The intersection of text analytics and GenAI at KMWorld 2024
GenAI continues to astound, but it also struggles to produce real business value outside of a few applications such as customer support chat and the productivity gains of producing rough drafts. While those are valuable, there is so much more that GenAI could do if it can overcome its current well-known limitations.
GenAI’s limitations include its tendency to hallucinate, that is, make up false facts. LLMs were trained on public information, but as we’ve seen many times, the content and vocabularies behind the enterprise firewalls are quite different; this is why transparency—understanding why it says what it does—is so important.
At KMWorld 2024, Tom Reamy, chief knowledge architect and founder, KAPS Group and Author, Deep Text, discussed, “GenAI & Text Analytics: Creating a Foundation for Business Value.”
Text analytics can refine the general answers of GenAI with text analytics precision. Text analytics comprises a variety of areas including auto-categorization, data extraction, and supplemental technologies such as natural language generation or text mining.
The model for text analytics and GenAI in the enterprise starts with content, concepts, text analytics, semantics, and applications.
“The best way to think about this is, it’s not an application, it’s a foundation for applications,” Reamy said.
He explained the basics for creating a text analytics foundation (autocategorization, data extraction, and more) and a GenAI approach that combines text analytics, prompt engineering, merging enterprise LLMs with the larger public LLMs, and RAG capability. This collaboration of text analytics and GenAI has the potential to transform how your business operates and competes.
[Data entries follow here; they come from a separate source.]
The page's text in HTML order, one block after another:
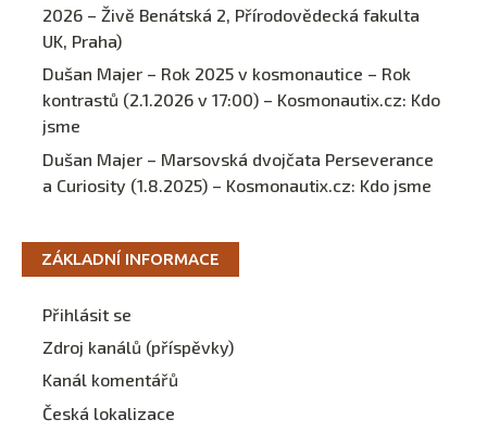
2026 – Živě Benátská 2, Přírodovědecká fakulta
UK, Praha)
Dušan Majer – Rok 2025 v kosmonautice – Rok
kontrastů (2.1.2026 v 17:00) – Kosmonautix.cz: Kdo
jsme
Dušan Majer – Marsovská dvojčata Perseverance
a Curiosity (1.8.2025) – Kosmonautix.cz: Kdo jsme
ZÁKLADNÍ INFORMACE
Přihlásit se
Zdroj kanálů (příspěvky)
Kanál komentářů
Česká lokalizace
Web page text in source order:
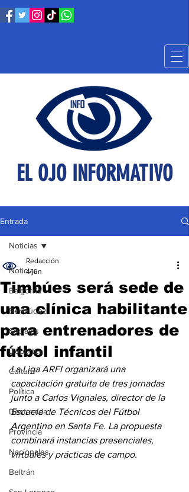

He said there’s no such thing as unstructured text, there is always structure to a document. To pull out the best information from “key words,” use an abstract or summary about a document you’re looking for.
“This is what works better than a whole document,” he said.
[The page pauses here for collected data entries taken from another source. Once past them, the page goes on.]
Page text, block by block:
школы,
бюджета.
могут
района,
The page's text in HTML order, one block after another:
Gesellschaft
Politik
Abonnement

Application areas for text analytics include:
- Search and search based
- Risk management
- Healthcare
- Fraud detection
- Contextual advertising
- Automated chat customer support
- Spam filtering
- Social media analytics
- Robotics process automation and more
Enterprise search continues to dramatically underperform, he explained. To do it well, companies need to implement entity extraction and taxonomies.
Expertise analysis covers experts who think and write differently. Automatic profiles can be created to create a deeper understanding of communities, and more.
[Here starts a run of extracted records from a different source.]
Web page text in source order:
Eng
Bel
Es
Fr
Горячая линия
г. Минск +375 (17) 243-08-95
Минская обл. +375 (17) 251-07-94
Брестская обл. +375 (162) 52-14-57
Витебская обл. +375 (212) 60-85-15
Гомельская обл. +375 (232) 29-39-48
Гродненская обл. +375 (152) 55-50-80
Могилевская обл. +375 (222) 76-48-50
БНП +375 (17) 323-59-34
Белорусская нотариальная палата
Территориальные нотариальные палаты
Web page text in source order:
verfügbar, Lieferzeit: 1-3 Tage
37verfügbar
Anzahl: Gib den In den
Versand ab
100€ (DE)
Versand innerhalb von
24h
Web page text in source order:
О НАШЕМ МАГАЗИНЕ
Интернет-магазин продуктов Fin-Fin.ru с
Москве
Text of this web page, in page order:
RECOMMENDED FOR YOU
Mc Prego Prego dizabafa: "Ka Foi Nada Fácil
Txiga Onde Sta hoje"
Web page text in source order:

“GenAI is everywhere but it’s important to distinguish AI from GenAI,” Reamy said.
More memory and faster computers have changed the game for enabling neural nets/deep learning that works better for standard AI. However, it’s not great for GenAI, he said. GenAI has no understanding of what it’s producing.
“We’ve seen this hype before,” Reamy said. “The original hype was too much and now it’s being corrected.”
ChaptGPT and LLMs have been a huge leap forward but it requires huge scale, content, and power. The applications seem endless, but GenAI has the propensity to spit out misinformation or incorrect information.
According to Reamy, there are four main issues with GenAI:
- Tendency to hallucinate
- Lack of transparency surrounding how it works
- Amount and quality of data needed to train
- Security issues
“Prediction is trying to find the most popular answer. But the most popular answer isn’t the right answer,” Reamy said.
To overcome the limitations of these issues, Reamy suggested building a text analytics/LLM foundation. This can be done two ways: via application or using text analytics within prompts to make them smarter and more complete.
“It’s metadata and meta-documents to make it smarter when it is analyzing documents,” said Reamy said.
Text analytics is much more accurate than using GenAI by itself, he said.
KMWorld returned to the J.W. Marriott in Washington D.C. on November 19-21, with pre-conference workshops held on November 18.
KMWorld 2024 is a part of a unique program of five co-located conferences, which also includes Enterprise Search & Discovery, Enterprise AI World, Taxonomy Boot Camp, and Text Analytics Forum.